→ **TASK**: Every line below that has "temporal" in it should be copied.

→ **PROVIDED ENTRIES**:

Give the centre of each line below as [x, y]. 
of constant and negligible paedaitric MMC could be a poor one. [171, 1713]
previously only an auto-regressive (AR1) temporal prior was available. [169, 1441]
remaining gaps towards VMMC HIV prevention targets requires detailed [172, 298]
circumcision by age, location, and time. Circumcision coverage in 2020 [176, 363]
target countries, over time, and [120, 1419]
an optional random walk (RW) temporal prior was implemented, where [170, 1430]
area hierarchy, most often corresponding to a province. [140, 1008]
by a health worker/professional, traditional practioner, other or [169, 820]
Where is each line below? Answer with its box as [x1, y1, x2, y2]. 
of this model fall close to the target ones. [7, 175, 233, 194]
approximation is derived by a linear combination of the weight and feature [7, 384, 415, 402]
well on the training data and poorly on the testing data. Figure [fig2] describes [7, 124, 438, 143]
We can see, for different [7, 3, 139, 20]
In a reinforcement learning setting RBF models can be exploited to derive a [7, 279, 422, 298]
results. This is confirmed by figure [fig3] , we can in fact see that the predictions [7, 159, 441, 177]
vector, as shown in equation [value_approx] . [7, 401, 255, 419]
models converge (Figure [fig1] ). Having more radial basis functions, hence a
...
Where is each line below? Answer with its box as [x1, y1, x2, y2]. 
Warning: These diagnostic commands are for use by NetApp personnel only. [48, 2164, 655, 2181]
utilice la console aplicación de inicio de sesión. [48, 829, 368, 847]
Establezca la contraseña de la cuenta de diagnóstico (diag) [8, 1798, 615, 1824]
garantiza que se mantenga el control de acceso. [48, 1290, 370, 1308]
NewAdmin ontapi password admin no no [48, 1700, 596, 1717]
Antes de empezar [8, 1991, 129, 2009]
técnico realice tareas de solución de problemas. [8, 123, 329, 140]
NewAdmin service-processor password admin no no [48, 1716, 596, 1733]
* * *
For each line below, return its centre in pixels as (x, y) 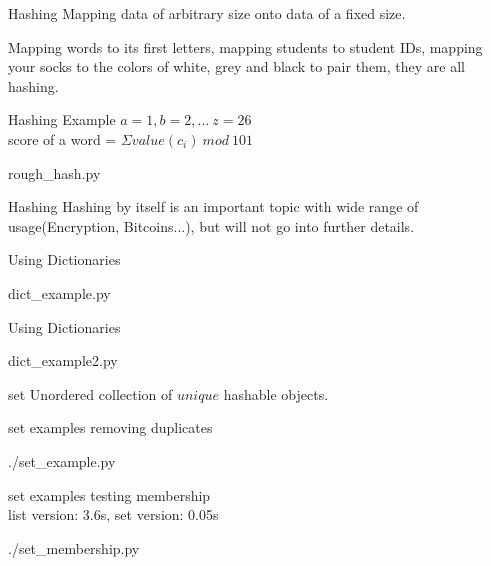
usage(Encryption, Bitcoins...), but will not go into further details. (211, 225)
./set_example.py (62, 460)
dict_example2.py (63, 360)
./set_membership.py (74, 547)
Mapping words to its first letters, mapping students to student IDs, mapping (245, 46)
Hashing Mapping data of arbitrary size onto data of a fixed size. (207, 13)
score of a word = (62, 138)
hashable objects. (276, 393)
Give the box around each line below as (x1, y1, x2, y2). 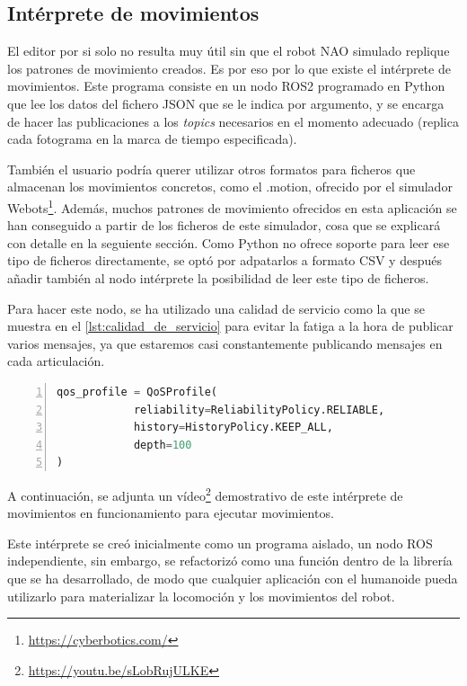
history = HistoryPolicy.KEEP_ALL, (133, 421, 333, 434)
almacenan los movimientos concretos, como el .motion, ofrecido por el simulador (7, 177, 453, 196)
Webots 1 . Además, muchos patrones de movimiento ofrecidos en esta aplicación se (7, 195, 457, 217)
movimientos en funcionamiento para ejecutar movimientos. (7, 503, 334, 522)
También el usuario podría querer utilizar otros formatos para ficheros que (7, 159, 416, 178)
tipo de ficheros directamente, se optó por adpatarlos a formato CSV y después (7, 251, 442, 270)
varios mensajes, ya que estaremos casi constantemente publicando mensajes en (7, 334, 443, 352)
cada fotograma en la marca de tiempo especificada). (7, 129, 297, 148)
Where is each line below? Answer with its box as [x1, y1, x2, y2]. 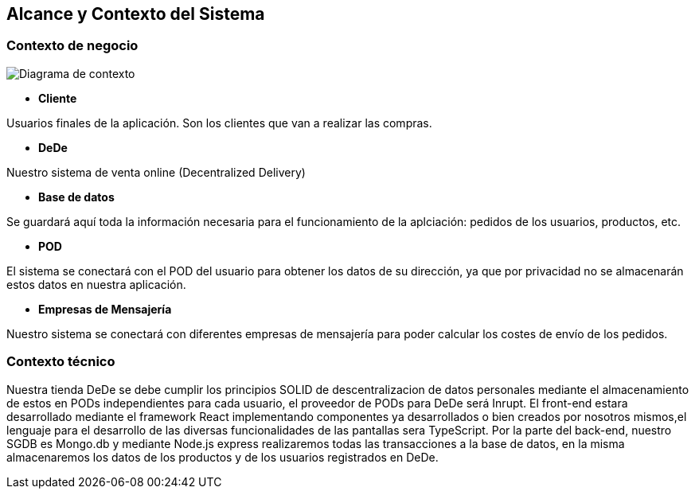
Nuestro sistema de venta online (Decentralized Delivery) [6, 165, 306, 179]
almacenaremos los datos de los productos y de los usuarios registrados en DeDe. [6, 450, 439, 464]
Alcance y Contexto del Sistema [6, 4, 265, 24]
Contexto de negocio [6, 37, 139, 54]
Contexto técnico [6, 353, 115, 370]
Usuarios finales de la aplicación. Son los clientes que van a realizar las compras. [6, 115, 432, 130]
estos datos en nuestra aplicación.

→ **ANSWER SPACE**:
previously only an auto-regressive (AR1) temporal prior was available. [169, 1441]
an optional random walk (RW) temporal prior was implemented, where [170, 1430]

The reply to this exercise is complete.